[[ Extracted records open ]]

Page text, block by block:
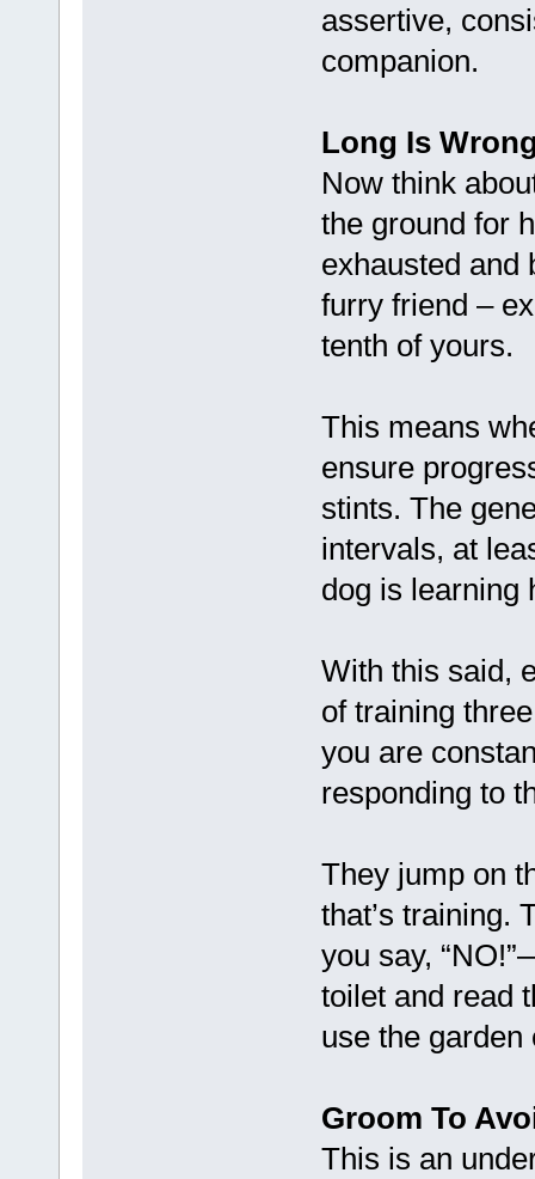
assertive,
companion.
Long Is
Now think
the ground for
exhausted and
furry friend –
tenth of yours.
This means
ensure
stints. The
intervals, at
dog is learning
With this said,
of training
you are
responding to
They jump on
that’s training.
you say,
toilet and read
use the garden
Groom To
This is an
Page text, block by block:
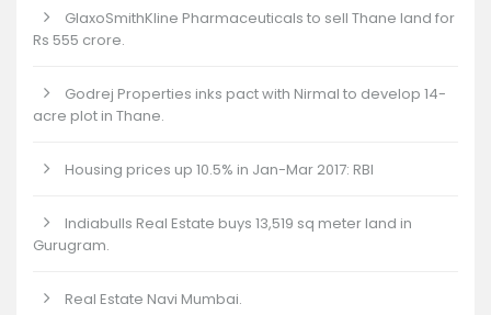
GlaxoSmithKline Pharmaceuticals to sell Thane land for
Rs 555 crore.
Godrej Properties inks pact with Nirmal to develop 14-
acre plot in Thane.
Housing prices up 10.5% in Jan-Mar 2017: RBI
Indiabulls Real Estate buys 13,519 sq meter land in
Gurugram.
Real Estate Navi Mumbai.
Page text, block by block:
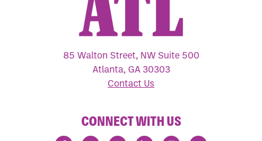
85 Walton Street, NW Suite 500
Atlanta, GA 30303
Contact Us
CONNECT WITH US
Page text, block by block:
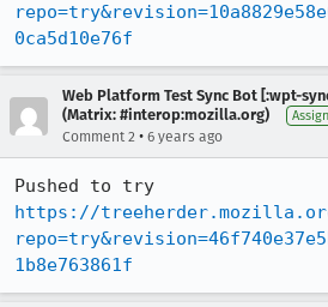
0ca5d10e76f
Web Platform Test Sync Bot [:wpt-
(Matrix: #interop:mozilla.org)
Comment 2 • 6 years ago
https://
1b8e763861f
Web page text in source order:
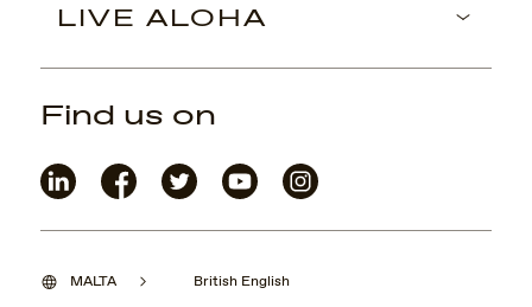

[[ Extracted records closed ]]

[Assignment]:
What is needed here is an exact transcription of every record above, with images excluded.

[Result for this exercise]:
Page text, block by block:
assertive,
companion.
Long Is
Now think
the ground for
exhausted and
furry friend –
tenth of yours.
This means
ensure
stints. The
intervals, at
dog is learning
With this said,
of training
you are
responding to
They jump on
that’s training.
you say,
toilet and read
use the garden
Groom To
This is an
Page text, block by block:
GlaxoSmithKline Pharmaceuticals to sell Thane land for
Rs 555 crore.
Godrej Properties inks pact with Nirmal to develop 14-
acre plot in Thane.
Housing prices up 10.5% in Jan-Mar 2017: RBI
Indiabulls Real Estate buys 13,519 sq meter land in
Gurugram.
Real Estate Navi Mumbai.
Page text, block by block:
85 Walton Street, NW Suite 500
Atlanta, GA 30303
Contact Us
CONNECT WITH US
Page text, block by block:
0ca5d10e76f
Web Platform Test Sync Bot [:wpt-
(Matrix: #interop:mozilla.org)
Comment 2 • 6 years ago
https://
1b8e763861f
Web page text in source order:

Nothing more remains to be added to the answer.